Entiéndase de aquí que los guiños de la vida no nos favorecen a todos por igual en cada jugada; lo que sí es seguro es que tendremos nuestro momento de gloria, siempre y cuando mantengamos la atención en nuestra estrategia.

Aprendiendo a jugar bien nuestras cartas

Es imposible que nuestras cartas sean iguales así que no puedo decirte cómo debes jugarlas; no sé qué estrategia debes seguir pero es tarea tuya descubrirlo. Lo que te estoy queriendo decir es que lo único que tengo claro es que tenemos que poner todo nuestro corazón en vivir para poder pasarlo bien y no quedarnos con nuestras cartas en la mano.

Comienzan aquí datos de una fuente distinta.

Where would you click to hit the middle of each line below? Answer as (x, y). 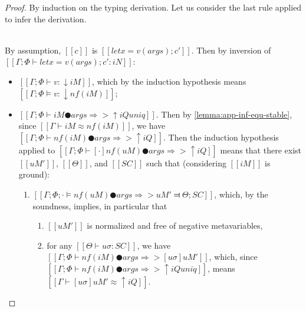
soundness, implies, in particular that (100, 205)
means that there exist (261, 150)
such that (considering (186, 163)
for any (60, 245)
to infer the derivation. (46, 19)
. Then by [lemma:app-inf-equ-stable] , (224, 114)
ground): (34, 174)
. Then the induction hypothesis (221, 137)

De todas maneras hay infinitas formas de jugar y nunca podremos eludir el hecho de que tenemos que mantener el equilibrio de cinco bolas en el aire mientras jugamos la partida. Estas pelotas son el trabajo, la familia, la salud, los amigos y el espíritu.

Es fácil que pronto nos demos cuenta de que el trabajo es una bola de goma, si se cae, rebotará. Pero, sin embargo, los otros cuatro balones (familia, salud, amigos y espíritu) son de vidrio. Si en nuestro malabarismo no cogemos uno a tiempo, si lo dejamos caer, va a quedar dañado o roto para siempre. Nunca, nunca volverán a ser los mismos.

La vida es un juego para el que se necesitan estrategias

Niños demostrando que la vida es un juego

El expresidente de Coca Cola, Bryan Dyson nos propuso los pasos para desarrollar la técnica estrella que nos permite jugar nuestras cartas y, a la vez, mantener el equilibrio de nuestras bolas en el aire.  Sus palabras son maravillosas:

  • No disminuyan su propio valor comparándose con otros.
    Es porque somos todos diferentes que cada uno de nosotros es especial.
  • No fijen sus objetivos en razón de lo que otros consideran importante.
    Solo ustedes están en condiciones de elegir lo que es mejor para ustedes.
  • No den por supuestas las cosas más queridas por su corazón.
    Apéguense a ellas como a la vida misma; porque sin ellas la vida carece de sentido.
  • No dejen que la vida se les escurra entre los dedos por vivir en el pasado o para el futuro.
    Si viven un día a la vez, vivirán TODOS los días de su vida.
  • No abandonen cuando todavía son capaces de un esfuerzo más.
    Nada termina hasta el momento en que uno deja de intentar.
  • No teman admitir que no son perfectos. Ese es el frágil hilo que nos mantiene unidos.
  • No teman enfrentar riesgos. Es corriendo riesgos que aprendemos a ser valientes.
  • No excluyan de sus vidas al amor diciendo que no se lo puede encontrar.
    La mejor forma de recibir amor es darlo; la forma más rápida de quedarse sin amor es aferrarlo demasiado; y la mejor forma de mantener el amor el darle alas.
  • No corran tanto por la vida que lleguen a olvidar no solo donde han estado sino también a dónde van.
  • No olviden que la mayor necesidad emocional de una persona es la de sentirse apreciado.
  • No teman aprender. El conocimiento es liviano, es un tesoro que se lleva fácilmente.
  • No usen imprudentemente el tiempo o las palabras. No se pueden recuperar.
  • La vida no es una carrera, sino un viaje que debe ser disfrutado a cada paso.

El Ayer es historia, el Mañana es Misterio y el Hoy es un regalo: por eso se le llama… el Presente.

La vida es un juego colmado de poderosas enseñanzas, grandes palabras y principios por los que actuar día a día. Hay millones de cosas por disfrutar y sentir, millones de sonrisas que destapar y miles de millones de carcajadas que soltar. Agotemos nuestras ganas porque nunca es tarde, no dejemos que suene la campanada que finaliza nuestra partida sin antes haber jugado.